I've started shopping around for another 4 wheeler for the wife and daughter to ride some. Came across an 07 420 that is black with hot pink racks, springs, and control arms...2" lift, 27's, rad relocate, and a snorkle. Only thing wrong with it is the back brake cable is froze up. This is the manual shift, not es model. I don't know much about the bikes except my father in laws 300 Honda is a tank that just won't die. I'm getting it for $3,000. Decent deal? Anything I need to look for or be careful of with these bikes? 

Thanks for helping me to not make any stupid mistakes! Lol

---------- Post added at 07:15 PM ---------- Previous post was at 07:10 PM ----------

Here are the pictures he sent me...


----------



## lilbigtonka (Dec 30, 2008)

looks to be decent as long as it runs good rest is cosmetic and you can get all brand new plastics for that thing for only about 400......i dont know what the heck is going on with that rad relocate though, looks horrible lol but that too can be fixed


----------



## CallMeChris (Nov 5, 2012)

The radiator will be the first thing fixed! He put it on the rack to run the snorckle up where the radiator was so he didn't have to cut the plastics. Plastics will be cut, snorcks stuck up, and a rad relocate kit with shroud will be put on...with pink led's behind it...lol!


----------



## lilbigtonka (Dec 30, 2008)

Needs to look like my girls bike when your done lol.....


----------



## gotmuddy (Jul 15, 2011)

check the rear diff. if its clean buy it.


----------



## CallMeChris (Nov 5, 2012)

Cool


----------



## CallMeChris (Nov 5, 2012)

Found out it smokes a very little white smoke at high rpm's...but not every time. Could this be the valves needing to be adjusted or possibly something more major?

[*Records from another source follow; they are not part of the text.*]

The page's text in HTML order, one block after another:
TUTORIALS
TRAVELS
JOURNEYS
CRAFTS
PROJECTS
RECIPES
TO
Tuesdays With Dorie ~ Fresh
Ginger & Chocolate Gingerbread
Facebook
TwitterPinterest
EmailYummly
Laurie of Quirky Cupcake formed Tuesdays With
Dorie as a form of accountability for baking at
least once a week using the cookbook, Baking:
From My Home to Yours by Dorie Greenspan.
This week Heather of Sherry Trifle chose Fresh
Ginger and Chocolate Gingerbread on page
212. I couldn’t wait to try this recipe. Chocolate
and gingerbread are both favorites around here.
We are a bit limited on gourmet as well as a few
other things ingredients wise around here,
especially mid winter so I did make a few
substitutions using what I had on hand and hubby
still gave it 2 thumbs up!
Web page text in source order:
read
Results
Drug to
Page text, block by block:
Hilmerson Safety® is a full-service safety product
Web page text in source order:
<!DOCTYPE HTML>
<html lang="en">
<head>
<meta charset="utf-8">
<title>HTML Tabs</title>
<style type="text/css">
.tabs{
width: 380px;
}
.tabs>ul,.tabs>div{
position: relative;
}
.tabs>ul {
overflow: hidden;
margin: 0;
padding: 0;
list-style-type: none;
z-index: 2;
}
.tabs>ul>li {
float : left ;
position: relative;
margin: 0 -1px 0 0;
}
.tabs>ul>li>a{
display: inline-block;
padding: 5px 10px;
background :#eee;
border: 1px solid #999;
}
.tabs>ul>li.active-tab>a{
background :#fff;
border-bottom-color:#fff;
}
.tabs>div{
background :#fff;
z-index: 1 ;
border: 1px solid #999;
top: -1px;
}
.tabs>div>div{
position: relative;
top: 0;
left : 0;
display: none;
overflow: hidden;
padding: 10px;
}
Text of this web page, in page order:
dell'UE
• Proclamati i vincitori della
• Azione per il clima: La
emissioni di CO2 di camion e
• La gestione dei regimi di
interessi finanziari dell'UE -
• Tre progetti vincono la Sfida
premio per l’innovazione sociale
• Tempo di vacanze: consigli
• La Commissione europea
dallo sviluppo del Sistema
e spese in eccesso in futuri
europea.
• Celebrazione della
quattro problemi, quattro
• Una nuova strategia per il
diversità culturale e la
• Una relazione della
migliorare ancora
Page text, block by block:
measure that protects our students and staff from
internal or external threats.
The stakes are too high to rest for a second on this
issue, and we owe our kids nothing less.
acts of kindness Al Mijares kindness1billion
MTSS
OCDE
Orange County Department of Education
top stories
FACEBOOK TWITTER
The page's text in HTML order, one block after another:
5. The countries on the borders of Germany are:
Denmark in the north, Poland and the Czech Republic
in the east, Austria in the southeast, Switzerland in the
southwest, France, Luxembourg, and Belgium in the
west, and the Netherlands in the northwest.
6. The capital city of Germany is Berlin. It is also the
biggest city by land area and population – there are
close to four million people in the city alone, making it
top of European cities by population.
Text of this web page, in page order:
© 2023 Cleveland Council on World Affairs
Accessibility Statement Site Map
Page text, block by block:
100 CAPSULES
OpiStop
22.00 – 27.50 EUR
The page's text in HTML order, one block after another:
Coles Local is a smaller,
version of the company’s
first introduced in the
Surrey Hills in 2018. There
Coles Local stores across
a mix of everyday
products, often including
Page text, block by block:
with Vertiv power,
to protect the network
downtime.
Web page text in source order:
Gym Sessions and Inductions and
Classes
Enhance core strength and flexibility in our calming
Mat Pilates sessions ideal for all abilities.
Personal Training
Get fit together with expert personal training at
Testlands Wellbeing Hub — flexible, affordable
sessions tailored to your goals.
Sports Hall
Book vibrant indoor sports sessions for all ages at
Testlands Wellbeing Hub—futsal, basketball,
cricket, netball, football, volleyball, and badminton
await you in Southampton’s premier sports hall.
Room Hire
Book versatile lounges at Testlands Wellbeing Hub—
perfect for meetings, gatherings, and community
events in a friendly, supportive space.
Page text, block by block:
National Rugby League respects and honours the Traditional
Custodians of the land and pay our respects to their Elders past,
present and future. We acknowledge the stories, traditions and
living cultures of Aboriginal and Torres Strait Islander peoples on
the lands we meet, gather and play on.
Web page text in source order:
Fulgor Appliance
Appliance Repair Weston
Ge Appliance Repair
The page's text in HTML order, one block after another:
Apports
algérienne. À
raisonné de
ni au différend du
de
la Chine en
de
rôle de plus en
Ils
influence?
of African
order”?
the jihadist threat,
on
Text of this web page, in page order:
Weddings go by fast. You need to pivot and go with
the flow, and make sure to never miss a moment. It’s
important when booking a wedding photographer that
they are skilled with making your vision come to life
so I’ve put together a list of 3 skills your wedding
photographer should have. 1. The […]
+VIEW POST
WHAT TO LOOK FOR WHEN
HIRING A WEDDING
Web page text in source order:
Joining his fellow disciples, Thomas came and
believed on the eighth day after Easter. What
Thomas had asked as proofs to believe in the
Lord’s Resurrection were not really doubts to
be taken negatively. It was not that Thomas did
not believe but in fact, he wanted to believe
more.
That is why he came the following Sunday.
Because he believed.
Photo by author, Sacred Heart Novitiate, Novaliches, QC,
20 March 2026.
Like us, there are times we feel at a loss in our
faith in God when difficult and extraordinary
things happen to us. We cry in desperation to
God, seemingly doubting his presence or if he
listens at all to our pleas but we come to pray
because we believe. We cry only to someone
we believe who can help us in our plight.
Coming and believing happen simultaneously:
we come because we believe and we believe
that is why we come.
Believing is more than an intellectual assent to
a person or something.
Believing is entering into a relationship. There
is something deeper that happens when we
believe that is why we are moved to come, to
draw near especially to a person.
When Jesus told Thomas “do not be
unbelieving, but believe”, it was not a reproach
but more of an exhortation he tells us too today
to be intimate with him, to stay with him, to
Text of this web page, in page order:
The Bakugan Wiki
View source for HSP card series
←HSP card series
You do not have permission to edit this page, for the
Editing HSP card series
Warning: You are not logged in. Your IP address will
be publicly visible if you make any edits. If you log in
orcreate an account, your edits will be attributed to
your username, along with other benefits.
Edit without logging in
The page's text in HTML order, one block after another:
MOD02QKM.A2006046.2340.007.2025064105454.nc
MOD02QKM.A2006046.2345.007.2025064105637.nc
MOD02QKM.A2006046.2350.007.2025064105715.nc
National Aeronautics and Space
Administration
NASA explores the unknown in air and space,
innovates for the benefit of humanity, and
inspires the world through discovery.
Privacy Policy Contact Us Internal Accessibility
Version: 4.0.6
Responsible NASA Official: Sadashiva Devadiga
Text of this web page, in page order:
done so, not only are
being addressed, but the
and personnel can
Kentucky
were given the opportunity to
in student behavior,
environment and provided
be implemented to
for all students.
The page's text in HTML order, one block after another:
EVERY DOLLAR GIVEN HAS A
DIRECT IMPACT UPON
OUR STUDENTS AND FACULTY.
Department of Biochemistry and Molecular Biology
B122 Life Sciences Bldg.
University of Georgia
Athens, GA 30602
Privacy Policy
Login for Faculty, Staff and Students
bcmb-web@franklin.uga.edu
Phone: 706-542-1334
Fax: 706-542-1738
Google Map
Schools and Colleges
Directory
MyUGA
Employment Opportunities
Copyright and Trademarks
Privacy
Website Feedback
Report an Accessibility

---------- Post added at 09:46 PM ---------- Previous post was at 09:45 PM ----------

I asked him what color the smoke was and how bad and if he could hear the valves and this was his reply: 

white and I think they just need adjusting most all Hondas tick...not much just at a high rpm and not every time u hit the throttle

---------- Post added at 09:47 PM ---------- Previous post was at 09:46 PM ----------

Smoke worries me! Lol


----------



## 2010Bruterider (Jun 20, 2010)

I'd pass on this one. I always assume the worst. In this case, i'm thinking total engine overhaul. It might be less, but that's a big price for a bike that may need a motor soon. The 420's a really popular, I'd keep looking. That or get him down to 1500-2000 range.


----------



## CallMeChris (Nov 5, 2012)

Yeah, that's kind of the way I'm leaning since I found out about the smoke. Found an 06 Suzuki Vinson 500 and an 08 big bear 400 I'm looking at now also.


----------



## duckincrazy92 (May 24, 2011)

If its an IRS big near them things are tuff. Not power monsters by any means but they will go anywhere you want. And low maintence


----------



## CRAZYCRACKAZ71 (Oct 8, 2011)

no honda ticks when valves are on the right ajustment!


----------



## 02KODIAK400 (May 16, 2012)

yep id pass also


----------



## CallMeChris (Nov 5, 2012)

Thanks for the help guys!


----------



## brucebanner77 (Mar 5, 2013)

lilbigtonka said:


> Needs to look like my girls bike when your done lol.....
> 
> View attachment 14449


What r the specs on this bike? Wheel and tire brand/Size ? What size lift? 

Sent from my SCH-I535 using Tapatalk 2


----------